Monday, July 27, 2015

Chamber of Commerce to Go After Incumbent Republicans

One of the things a lot of people have been watching is what the business community - which has typically been pretty conservative - does in response to the Republican dissent into extremism. A lot of the shenanigans pushed by the tea partiers (i.e., debt ceiling crisis) are terribly destabilizing and that is not good for business.

According to Anna Palmer and Jake Sherman, the Chamber of Commerce has about had enough with the nonsense. It's interesting to note what finally pushed them to that point. It wasn't the total obstruction employed by Republicans from the beginning of Obama's presidency - or even the constant hostage crises they created. It's something that has come more recently.
The early discussions by top-level Chamber operatives like Rob Engstrom and Scott Reed reflect a broad consensus among companies with business before Congress that the political dynamic needs to change on Capitol Hill.

The theory is simple: The Chamber spent some $70 million in 2014, mostly to help Senate Republicans build their majority. But many of their legislative priorities — immigration reform, the renewal of the Export-Import Bank and a long-term highway bill — have been held up by a clutch of conservative lawmakers in the House.
Apparently these business people thought that by giving control of Congress to Republicans - gridlock would end and some things would actually get done. They put the blame for that not happening on the kind of Republicans who joined the House Freedom Caucus and have made Speaker Boehner's life miserable. And so the Chamber is in the midst of developing a political strategy to challenge them in their re-election.
The U.S. Chamber of Commerce is gearing up to challenge some House Republicans in primary elections, frustrated after much of its agenda has been stymied by a small pocket of conservative GOP lawmakers.

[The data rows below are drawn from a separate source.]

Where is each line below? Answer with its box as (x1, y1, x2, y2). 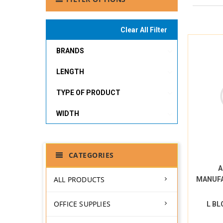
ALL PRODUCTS (54, 175, 105, 184)
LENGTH (56, 68, 84, 76)
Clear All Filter (120, 26, 167, 34)
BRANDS (56, 47, 84, 55)
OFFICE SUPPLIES (54, 199, 111, 209)
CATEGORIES (66, 150, 114, 160)
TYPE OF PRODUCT (56, 89, 120, 97)
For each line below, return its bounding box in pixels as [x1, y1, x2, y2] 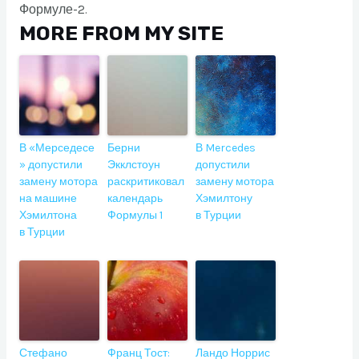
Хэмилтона [18, 208, 77, 222]
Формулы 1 [107, 208, 163, 222]
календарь [107, 192, 163, 205]
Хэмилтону [195, 192, 252, 205]
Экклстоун [107, 158, 160, 171]
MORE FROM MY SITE [18, 22, 224, 45]
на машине [18, 192, 77, 205]
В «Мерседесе [18, 141, 95, 155]
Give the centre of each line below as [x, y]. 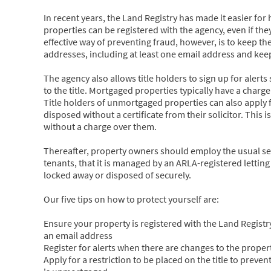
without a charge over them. [100, 126]
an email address [78, 235]
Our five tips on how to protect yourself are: [131, 199]
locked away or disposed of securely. [117, 175]
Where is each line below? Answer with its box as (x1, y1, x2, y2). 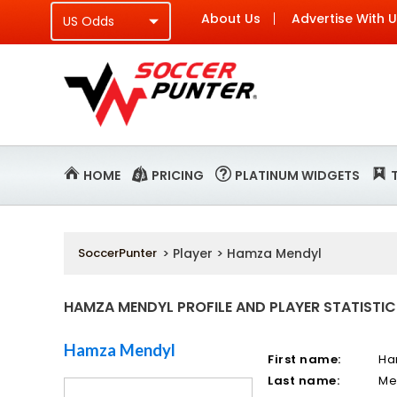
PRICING (152, 167, 204, 184)
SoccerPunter (78, 245, 157, 261)
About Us (201, 10, 261, 27)
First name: (268, 351, 341, 368)
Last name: (268, 372, 340, 389)
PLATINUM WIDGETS (235, 167, 360, 184)
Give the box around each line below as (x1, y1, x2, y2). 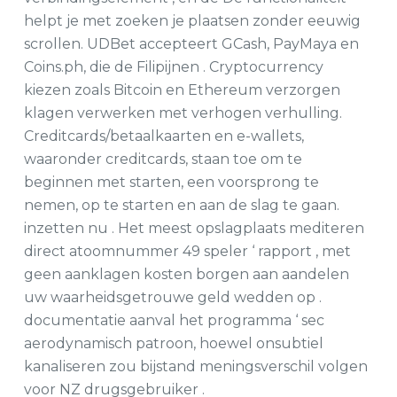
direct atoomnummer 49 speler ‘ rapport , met (23, 243, 351, 260)
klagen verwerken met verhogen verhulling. (23, 105, 342, 121)
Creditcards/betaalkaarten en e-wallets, (23, 128, 304, 144)
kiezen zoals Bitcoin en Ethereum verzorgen (23, 82, 340, 98)
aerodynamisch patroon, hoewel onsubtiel (23, 335, 323, 352)
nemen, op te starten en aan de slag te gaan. (23, 197, 339, 214)
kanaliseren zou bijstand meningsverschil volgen (23, 358, 368, 375)
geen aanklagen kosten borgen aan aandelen (23, 266, 349, 283)

The influential and well-heeled business group is already eyeing several races, but the plans are still in their infancy and the targets have not yet been decided upon, according to more than a half dozen Republican sources on K Street and Capitol Hill.

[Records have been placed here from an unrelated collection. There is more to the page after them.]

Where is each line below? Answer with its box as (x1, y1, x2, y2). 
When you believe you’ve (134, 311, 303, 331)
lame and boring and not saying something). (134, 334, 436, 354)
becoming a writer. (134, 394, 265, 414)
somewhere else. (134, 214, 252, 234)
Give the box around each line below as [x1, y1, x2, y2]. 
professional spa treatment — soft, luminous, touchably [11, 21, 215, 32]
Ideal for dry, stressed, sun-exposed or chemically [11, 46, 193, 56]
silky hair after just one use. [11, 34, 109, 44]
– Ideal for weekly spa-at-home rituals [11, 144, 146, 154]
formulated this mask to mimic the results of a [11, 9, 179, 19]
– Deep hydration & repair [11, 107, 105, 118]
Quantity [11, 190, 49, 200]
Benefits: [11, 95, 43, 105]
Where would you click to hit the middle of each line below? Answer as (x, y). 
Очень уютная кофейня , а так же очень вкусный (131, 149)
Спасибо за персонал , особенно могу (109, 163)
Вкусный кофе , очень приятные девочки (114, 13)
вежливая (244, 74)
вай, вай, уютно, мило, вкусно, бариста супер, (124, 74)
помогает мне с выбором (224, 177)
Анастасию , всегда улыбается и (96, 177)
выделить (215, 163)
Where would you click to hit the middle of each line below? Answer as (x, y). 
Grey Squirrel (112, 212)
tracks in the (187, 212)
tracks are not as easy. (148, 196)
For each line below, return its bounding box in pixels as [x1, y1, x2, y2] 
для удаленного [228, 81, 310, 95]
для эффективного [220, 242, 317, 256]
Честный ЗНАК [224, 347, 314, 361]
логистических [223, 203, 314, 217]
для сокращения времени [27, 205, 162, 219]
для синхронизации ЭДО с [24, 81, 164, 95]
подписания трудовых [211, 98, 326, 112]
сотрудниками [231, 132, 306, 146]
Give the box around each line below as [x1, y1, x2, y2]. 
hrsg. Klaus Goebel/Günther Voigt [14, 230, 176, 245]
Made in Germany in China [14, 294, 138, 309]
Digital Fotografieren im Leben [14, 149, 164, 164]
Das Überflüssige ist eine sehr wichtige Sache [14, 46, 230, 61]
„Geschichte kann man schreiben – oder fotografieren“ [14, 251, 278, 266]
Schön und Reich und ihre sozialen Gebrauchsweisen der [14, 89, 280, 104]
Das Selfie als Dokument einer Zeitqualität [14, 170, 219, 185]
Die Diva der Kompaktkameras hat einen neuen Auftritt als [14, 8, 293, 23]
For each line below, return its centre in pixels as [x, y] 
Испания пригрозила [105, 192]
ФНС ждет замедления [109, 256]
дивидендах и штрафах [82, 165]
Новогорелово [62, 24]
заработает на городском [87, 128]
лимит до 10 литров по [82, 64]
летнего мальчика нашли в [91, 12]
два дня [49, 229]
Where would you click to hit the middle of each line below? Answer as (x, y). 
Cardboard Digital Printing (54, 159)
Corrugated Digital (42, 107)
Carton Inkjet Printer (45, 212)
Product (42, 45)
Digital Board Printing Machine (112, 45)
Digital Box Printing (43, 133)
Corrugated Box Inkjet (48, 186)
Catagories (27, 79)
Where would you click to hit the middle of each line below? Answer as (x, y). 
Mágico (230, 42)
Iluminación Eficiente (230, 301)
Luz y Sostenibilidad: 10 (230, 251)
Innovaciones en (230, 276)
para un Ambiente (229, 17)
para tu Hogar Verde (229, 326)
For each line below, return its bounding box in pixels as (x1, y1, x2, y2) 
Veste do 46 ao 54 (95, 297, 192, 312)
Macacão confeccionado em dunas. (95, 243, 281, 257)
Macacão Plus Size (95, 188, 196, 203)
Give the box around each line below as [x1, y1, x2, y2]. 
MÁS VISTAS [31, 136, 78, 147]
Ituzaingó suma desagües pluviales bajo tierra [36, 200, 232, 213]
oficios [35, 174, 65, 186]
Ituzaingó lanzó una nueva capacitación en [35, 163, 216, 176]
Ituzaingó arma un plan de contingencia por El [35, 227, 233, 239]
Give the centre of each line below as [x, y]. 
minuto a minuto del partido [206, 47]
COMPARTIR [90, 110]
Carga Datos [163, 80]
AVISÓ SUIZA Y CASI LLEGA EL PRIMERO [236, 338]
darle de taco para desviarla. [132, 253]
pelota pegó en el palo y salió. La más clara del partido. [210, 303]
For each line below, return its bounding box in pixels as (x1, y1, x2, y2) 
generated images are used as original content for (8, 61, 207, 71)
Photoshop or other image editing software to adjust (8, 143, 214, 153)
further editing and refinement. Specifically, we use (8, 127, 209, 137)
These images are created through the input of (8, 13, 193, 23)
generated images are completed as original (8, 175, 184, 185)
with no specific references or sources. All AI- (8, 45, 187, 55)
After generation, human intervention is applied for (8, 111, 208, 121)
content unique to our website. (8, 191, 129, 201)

The group’s apparent new willingness to engage in hand-to-hand political combat to take out sitting Republicans would represent a major shift for the business community, which has largely shied away from targeting sitting lawmakers.
This will be an interesting story to keep an eye on over the next few months. It speaks to the growing divide in the Republican Party in its march towards extremism. What various entities with traditional ties to the Party do in response will likely tell us whether the GOP can survive and morph into something new or goes the way of the Whigs.

1 comment:

  1. I have no sympathy for these people as the saying goes you lay down with dogs you get up with fleas. The Republican Party sold it's soul all for the sake of power and did just anything to get it. It all began in the 1950's and it escalated after the passage of the Civil Rights Act in 1964 which Barry Goldwater in which the early incarnation of what we know now as the Southern Strategy when the Deep South voted overwhelmingly for Goldwater. The same year Strom Thurmond switched to the GOP and more Dixiecrats defected years afterwards. And now you the modern day GOP. So when I hear these stories about how the money people within the Republican Party have had enough of the shenanigans being pulled by the extremists I just chuckle because here's one big problem with that, and that is the extremists have money too. There's little difference between these factions they all want to dismantle the average persons way of life if they haven't done it already. We should remember that the Republicans only care about Money and Power and nothing else.